Şüpheli eş aranırken, İzmir 16’ncı Aile Mahkemesi’nden Yeğin için zorlama mahpus kararı çıktı. Kaffar Yeğin hakkında, Hülya Şellavcı Yeğin’in vefatından 3 gün sonra önlem kararını 4 sefer ihlal etmesi nedeniyle 30 gün zorlama mahpus cezası verildi.
Eski eşin, atölye yakınında manzaraları çıktı
DHA’nın haberine nazaran; Kaffar Yeğin’in, Hülya Şellavcı Yeğin’in öldürüldüğü atölyeye yakın imgeleri de ortaya çıktı. Manzaralarda, kot pantolon ile ceket giyen ve elinde paket bulunan Kaffar Yeğin’in, Hülya Şellavcı Yeğin’in meyyit bulunmasından 5 buçuk saat evvel atölyeye yakın noktadan süratlice uzaklaştığı yer aldı.
800 saatlik örüntüler incelendi
Yeğin’in yakalanması için titiz çalışma yürüten polis grupları, Konak’ta bulunan Fatih Mahallesi’nde saklandığı ile ilgili istihbari bilgi elde etti.
Ancak şüphelinin tam adresini bulamayan gruplar, mahalledeki yüzlerce güvenlik kamerasından elde ettiği 800 saatlik manzarayı incelemeye aldı.
Saklandığı adreste gözaltına alındı
3 grup tarafından incelenen manzaralarda Yeğin’in, birinci olarak 3 Kasım’da güvenlik kamerası tarafından görüntülendiği tespit edildi.
Yeğin’in izini süren takımlar, arkadaşı M.G.’nin (67) konutunda saklandığını belirledi.
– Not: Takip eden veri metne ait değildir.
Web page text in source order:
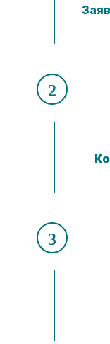
Лотки ЛК 75.60.60
Лотки ЛК 75.45.60
Лотки ЛК 300.150.45
Лотки ЛК 75.120.45
Лотки ЛК 75.90.45
Лотки ЛК 300.60.45
Лотки ЛК 75.60.30
Лотки ЛК 300.60.30
Лотки ЛК 300.45.30
2
3
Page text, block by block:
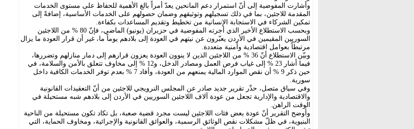
وأشارت المفوضية إلى أنّ استمرار دعم المانحين يعدّ أمراً بالغ الأهمية للحفاظ على مستوى الخدمات
المقدمة للاجئين، بما في ذلك تسجيلهم وتوثيقهم وضمان حصولهم على الخدمات الأساسية، إضافةً إلى
تمكين الشركاء في الاستجابة الإنسانية من تخطيط وتقديم المساعدات بكفاءة.
وبحسب الاستطلاع الأخير الذي أجرته المفوضية في حزيران (يونيو) الماضي، فإنّ 80 % من اللاجئين
السوريين المقيمين في الأردن يعبّرون عن نيتهم في العودة إلى بلادهم يوماً ما، غير أن قرار العودة ما يزال
مرتبطاً بعوامل اقتصادية وأمنية متعددة.
وبيّن الاستطلاع أنّ 36 % من اللاجئين الذين لا ينوون العودة يعزون قرارهم إلى دمار منازلهم وتضررها،
فيما أشار 23 % إلى غياب فرص العمل ومصادر الدخل، و12 % إلى مخاوف تتعلق بالأمن والسلامة، في
حين ذكر 9 % أن نقص الموارد المالية يمنعهم من العودة، وأفاد 7 % بعدم توفر الخدمات الكافية داخل
سورية.
وفي سياق متصل، حذّر تقرير جديد صادر عن المجلس النرويجي للاجئين من أنّ التعقيدات القانونية
والاقتصادية والإدارية تجعل من عودة آلاف اللاجئين السوريين في الأردن إلى بلادهم شبه مستحيلة في
الوقت الراهن.
وأوضح التقرير أنّ عودة بعض فئات اللاجئين ليست مجرد قضية صعبة، بل تكاد تكون مستحيلة من الناحية
البنيوية، في ظلّ مشكلات نقص الوثائق الرسمية، والعوائق القانونية والإجرائية، ومخاوف الحماية، التي
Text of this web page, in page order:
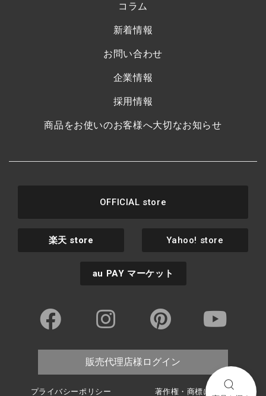
コラム
新着情報
お問い合わせ
企業情報
採用情報
商品をお使いのお客様へ大切なお知らせ
OFFICIAL store
楽天 store Yahoo! store
au PAY マーケット
販売代理店様ログイン
プライバシーポリシー 著作権・商標について
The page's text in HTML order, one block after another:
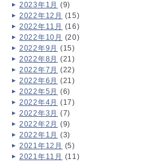
2023年1月 (9)
2022年12月 (15)
2022年11月 (16)
2022年10月 (20)
2022年9月 (15)
2022年8月 (21)
2022年7月 (22)
2022年6月 (21)
2022年5月 (6)
2022年4月 (17)
2022年3月 (7)
2022年2月 (9)
2022年1月 (3)
2021年12月 (5)
2021年11月 (11)
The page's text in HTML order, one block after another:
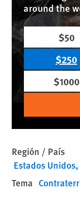
around the
$50
$250
$1000
Región / País
Estados Unidos
Tema
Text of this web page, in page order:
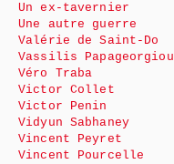
Un ex-tavernier
Une autre guerre
Valérie de Saint-Do
Vassilis Papageorgiou
Véro Traba
Victor Collet
Victor Penin
Vidyun Sabhaney
Vincent Peyret
Vincent Pourcelle
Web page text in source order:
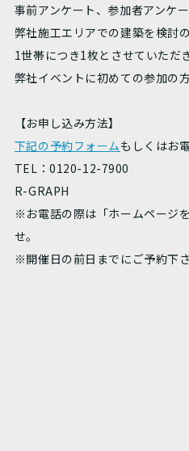
事前アンケート、参加者アンケ
弊社施工エリアでの建築を検討
1世帯につき1枚とさせていただ
弊社イベントに初めての参加の
【お申し込み方法】
下記の予約フォームもしくはお
TEL：0120-12-7900
R-GRAPH
※お電話の際は「ホームページ
せ。
※開催日の前日までにご予約下さ
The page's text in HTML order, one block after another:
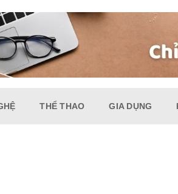
THỂ THAO GIA DỤNG
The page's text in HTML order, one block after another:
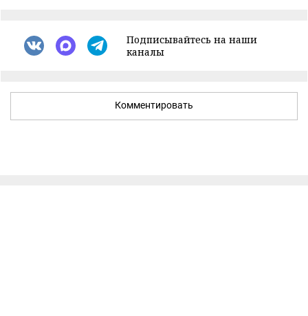
Подписывайтесь на наши
каналы
Комментировать
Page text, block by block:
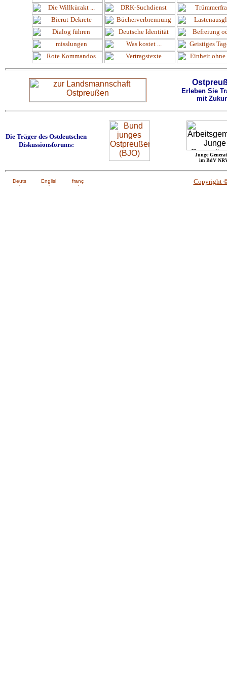
Erleben Sie
mit
Die Träger des Ostdeutschen
Diskussionsforums:
Junge
im BdV
Copyright
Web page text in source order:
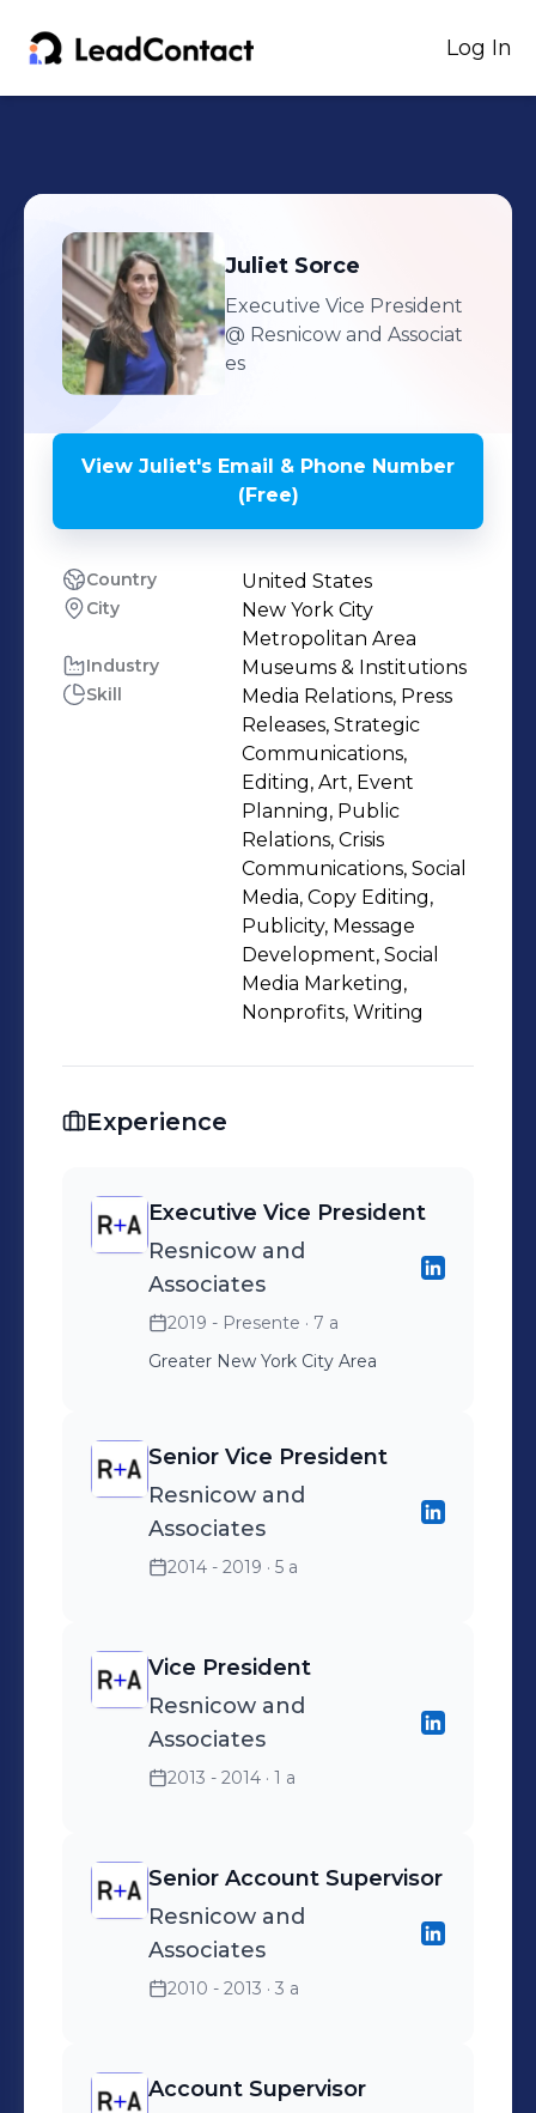
Log In
Juliet Sorce
Executive Vice President
@ Resnicow and Associat
es
View Juliet's Email & Phone Number
(Free)
Country United States
City
New York City
Metropolitan Area
Industry Museums & Institutions
Skill
Media Relations, Press
Releases, Strategic
Communications,
Editing, Art, Event
Planning, Public
Relations, Crisis
Communications, Social
Media, Copy Editing,
Publicity, Message
Development, Social
Media Marketing,
Nonprofits, Writing
Experience
Executive Vice President
Resnicow and
Associates
2019 - Presente · 7 a
Greater New York City Area
Senior Vice President
Resnicow and
Associates
2014 - 2019 · 5 a
Vice President
Resnicow and
Associates
2013 - 2014 · 1 a
Senior Account Supervisor
Resnicow and
Associates
2010 - 2013 · 3 a
Account Supervisor

Harekete geçen gruplar, 8 Kasım’da, cinayetten 18 gün sonra Kaffar Yeğin’i saklandığı adreste yakalayarak gözaltına aldı.
Sahte kimlik çıkarmak için çıktığında tespit edildi
Operasyonda Yeğin’in cinayette kullandığı tabanca da ele geçirilirken, üzerinden Hülya Şellavcı Yeğin’e ilişkin cep telefonu çıktı.
Arkadaşı M.G. de Yeğin’in saklanmasına yardım ettiği gerekçesiyle gözaltına alındı. Yeğin ve arkadaşı M.G., Asayiş Şube Müdürlüğü Cinayet Ofis Amirliği’ne götürüldü. Cinayetin akabinde yakalanmamak için saklandığı meskenin balkonuna dahi çıkmayan Yeğin’in, uydurma kimlik çıkarmak için birinci sefer 3 Kasım’da saklandığı konuttan dışarı çıktığı sırada tespit edildiği belirtildi. Emniyetteki süreçlerinin akabinde adliyeye sevk edilen Kaffar Yeğin, çıkarıldığı hakimlikçe tutuklanırken, M.G. de özgür bırakıldı.
“Tabancayı alnına kendisi yasladı”
Kaffar Yeğin’in nöbetçi sulh ceza hakimliğindeki sözü de ortaya çıktı. Yeğin’in, tabirinde, “Hülya Şellavcı Yeğin, benim nikahlı eşim lakin ortamızda anlaşmazlıklarımız mevcuttu. Olay günü de tartıştık. Bana biber gazıyla saldırmaya kalktı. Bunun üzerine ben de tabancayı çıkarıp kendisine doğrulttum. Tabancayı alnına kendisi yasladı. Ellerimden tuttu. ‘Vur beni, öldür’ dedi. O esnada tabanca ateş aldı. Olay bu biçimde gerçekleşti.” dediği öğrenildi.
“Olur da bir indirim alırım niyetiyle palavra söylüyor”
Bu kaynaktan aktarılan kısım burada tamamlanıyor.